NYSE To Go Electronic, Public in Merger

The New York Stock Exchange announced a stunning transformation this morning, a merger with Archipelago Holdings that will bring the 212-year-old exchange to the fore of electronic trading and create a for-profit, public company, NYSE Group Inc.

According to NYSE CEO John Thain, the NYSE’s 1,366 members will trade their seats for 70 percent of the new company and US$400 million in cash; Archipelago shareholders will receive 30 percent of the company.

Archipelago, based in Chicago, is the third-largest electronic market for U.S. stocks.

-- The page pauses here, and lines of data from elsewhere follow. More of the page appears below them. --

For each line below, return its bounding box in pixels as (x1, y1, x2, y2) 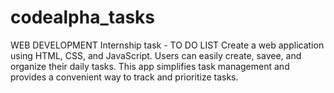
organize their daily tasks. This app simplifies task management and (10, 60, 290, 72)
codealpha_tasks (10, 6, 156, 29)
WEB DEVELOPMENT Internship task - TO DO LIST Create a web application (10, 39, 325, 51)
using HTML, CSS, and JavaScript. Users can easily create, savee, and (10, 49, 302, 61)
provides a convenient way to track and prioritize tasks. (10, 71, 239, 83)

“I think it was a brilliant strategy move,” University of Pennsylvania finance professor Marshall Blume told TechNewsWorld. “There’s substantial amounts of change happening in the marketplace right now and this gives them a full line of product.”

Not a Done Deal

The merger will not be complete until the end of this year at the earliest, pending regulatory approval. The regulatory branch of NYSE will become a not-for-profit oversight agency.

As Blume points out, the deal must also be approved by NYSE members. “I don’t know how they’re going to get the members to vote for it. Some members have more invested in that way of life than others,” he said of the reduced amount of floor trading the deal will bring about.

Analysts say the move is an attempt to compete with rival Nasdaq, which is rumored to have made a deal to buy Instinet Group, an electronic brokerage owned by Reuters.

The Greater Good

The deal helps in more ways than one, Blume said.

“It removes the problem that they currently have in that the NYSE is controlled by the members and those members have disparate views and desires. It forces all these people to want to maximize the benefit to the company,” he said.

The one downside that he saw was the potential for the watering down of the NYSE name, since Archipelago trades all publicly listed companies, while the NYSE uses the cache of its name to attract big name listings and then trades only those companies that are listed with it.

For investors, the deal is likely to lower the cost of trades and speed transactions.